Through six-year old Scout, her narrator, Harper Lee drew an affectionate and detailed portrait of Maycomb, Alabama, a small, sleepy, depression-era town. The main plot concerns the trial of an unjustly accused black man who is steadfastly defended by Scout's father, a respected lawyer. Covering a period of one year during Scout's childhood in Alabama, the story reflects the details of small-town life in the South and examines the painfully unjust consequences of ignorance, prejudice, and hate, as well as the values of courage, honor, and decency. Harper Lee shows that what appears may not always be real by presenting life like situations during the story.
One of the main themes in To Kill A Mockingbird is “racism”. Maycomb has both a black and white community. Both sides have racial views about each other. When Jem and Scout go to the black church a woman comes out and says, “You Ain’t got no business bringin’ white chillun here – they got their church, we out ours.” (Pg. 119) Both communities are hostile towards each other. When a black man is accused of a crime he doesn’t commit, he is still found guilty because of his skin color. It is stated in the book, “In our courts, when its white man’s word against a black man’s, the white always wins. They’re ugly, but those are the facts of life.” (Pg. 220) However most of the white people agree with this. Most of them think that Tom Robinson is guilty just because of the color of his skin.

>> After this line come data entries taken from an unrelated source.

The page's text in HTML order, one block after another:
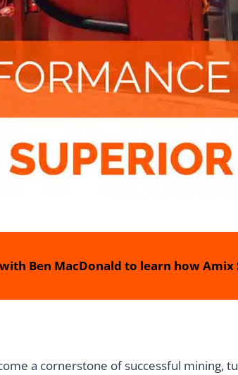
with Ben MacDonald to learn how
a cornerstone of successful mining,
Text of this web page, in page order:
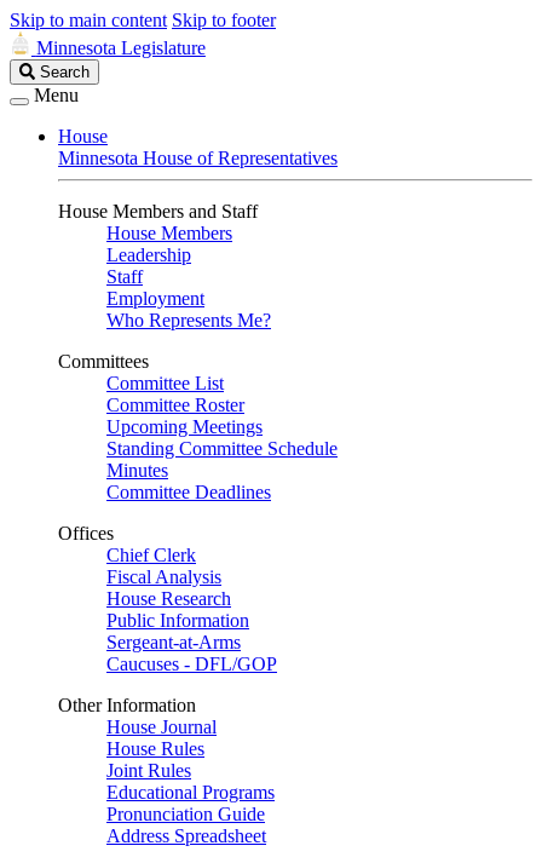
Skip to main content Skip to footer
Minnesota Legislature
Search
Legislature
Search
Menu
House
Minnesota House of Representatives
House Members and Staff
House Members
Leadership
Staff
Employment
Who Represents Me?
Committees
Committee List
Committee Roster
Upcoming Meetings
Standing Committee Schedule
Minutes
Committee Deadlines
Offices
Chief Clerk
Fiscal Analysis
House Research
Public Information
Sergeant-at-Arms
Caucuses - DFL/GOP
Other Information
House Journal
House Rules
Joint Rules
Educational Programs
Pronunciation Guide
Address Spreadsheet

The Radley property also threatens the lives of people brave enough to venture near it. The children believe that anything that comes from the Radley's soil is poison, including the nuts and fruits on the trees. Jem yells at Scout once saying about the Radley property: “Don't you know you're not supposed to even touch the house over there? You'll get killed if you do” (pg. 33). Jem also goes so far as to say, “if Dill wants to get himself killed, all he had to do was go up and knock on the front door” (pg. 13) No child has ever died from touching something on the Radley property, yet the children continue to believe it to be true. They envision Boo, Finch’s neighbor who never came out of his house, as a horrible beast that eats squirrels and rats with his bare hands who loves to kill children.